Not all shelters are fortunate enough to have their own dental suite. Before 2012, Dane County Humane Society (DCHS) sent cats and dogs to local veterinary clinics to perform necessary dental procedures. Despite donated and discounted services from local veterinarians, staff spent considerable time coordinating and moving cats back and forth. There weren’t enough resources for animals to access the care they needed.
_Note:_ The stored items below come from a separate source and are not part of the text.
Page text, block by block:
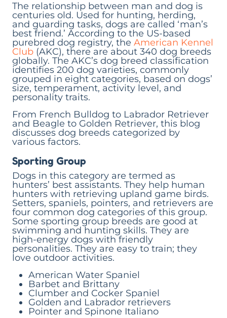
The relationship between man and dog is
centuries old. Used for hunting, herding,
and guarding tasks, dogs are called ‘man’s
best friend.’ According to the US-based
purebred dog registry, the American Kennel
Club (AKC), there are about 340 dog breeds
globally. The AKC’s dog breed classification
identifies 200 dog varieties, commonly
grouped in eight categories, based on dogs’
size, temperament, activity level, and
personality traits.
From French Bulldog to Labrador Retriever
and Beagle to Golden Retriever, this blog
discusses dog breeds categorized by
various factors.
Sporting Group
Dogs in this category are termed as
hunters’ best assistants. They help human
hunters with retrieving upland game birds.
Setters, spaniels, pointers, and retrievers are
four common dog categories of this group.
Some sporting group breeds are good at
swimming and hunting skills. They are
high-energy dogs with friendly
personalities. They are easy to train; they
love outdoor activities.
American Water Spaniel
Barbet and Brittany
Clumber and Cocker Spaniel
Golden and Labrador retrievers
Pointer and Spinone Italiano
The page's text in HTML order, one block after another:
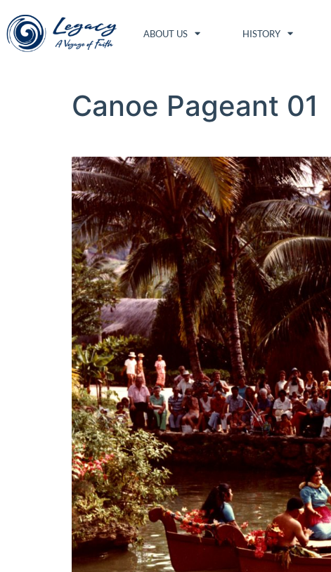
ABOUT US HISTORY
Canoe Pageant 01
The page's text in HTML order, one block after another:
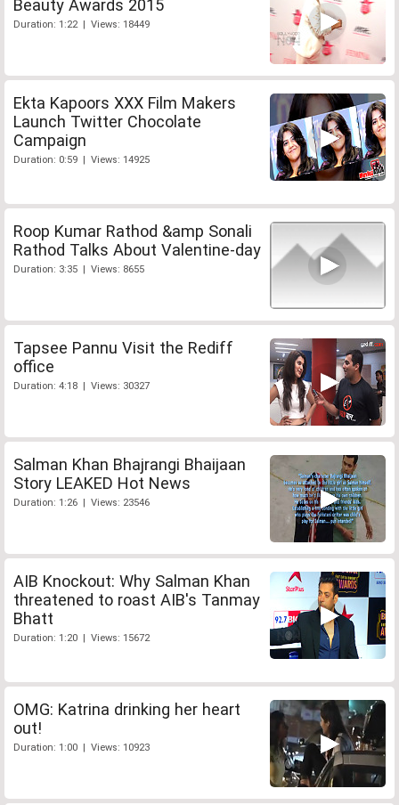
Beauty Awards 2015
Duration: 1:22 | Views: 18449
Ekta Kapoors XXX Film Makers
Launch Twitter Chocolate
Campaign
Duration: 0:59 | Views: 14925
Roop Kumar Rathod &amp Sonali
Rathod Talks About Valentine-day
Duration: 3:35 | Views: 8655
Tapsee Pannu Visit the Rediff
office
Duration: 4:18 | Views: 30327
Salman Khan Bhajrangi Bhaijaan
Story LEAKED Hot News
Duration: 1:26 | Views: 23546
AIB Knockout: Why Salman Khan
threatened to roast AIB's Tanmay
Bhatt
Duration: 1:20 | Views: 15672
OMG: Katrina drinking her heart
out!
Duration: 1:00 | Views: 10923

Thanks to an outpouring of memorial gifts to commemorate animal lover Jenna Roark, by the end of 2012, DCHS was able to establish a space dedicated to performing these procedures onsite. “Jenna’s Suite Tooth,” as it was lovingly named, was built in the former grooming room in the shelter’s Animal Medical Services Department.

In less than a year, a record number of 29 surgical procedures had been completed in the new dental suite. DCHS veterinarians have continued to outdo themselves, gaining efficiency and building better systems each year. A decade later, in 2022, our staff completed 226 dental procedures on 51 dogs and 175 cats.

“While your normal veterinarian will recommend routine dental cleanings for long-term dental health, in the shelter setting, we need to be efficient with our recourses and will generally reserve dental procedures for animals that have specific dental concerns,” DCHS veterinarians say, adding that each of these procedures include a cleaning. “We are trying to address any immediate issues for the animal, which often involves removing teeth that are causing pain or discomfort, so that an adopter can concentrate on getting them settled into their new home. From there, the adopter and their veterinarian can formulate a plan for the animal’s long-term dental care.”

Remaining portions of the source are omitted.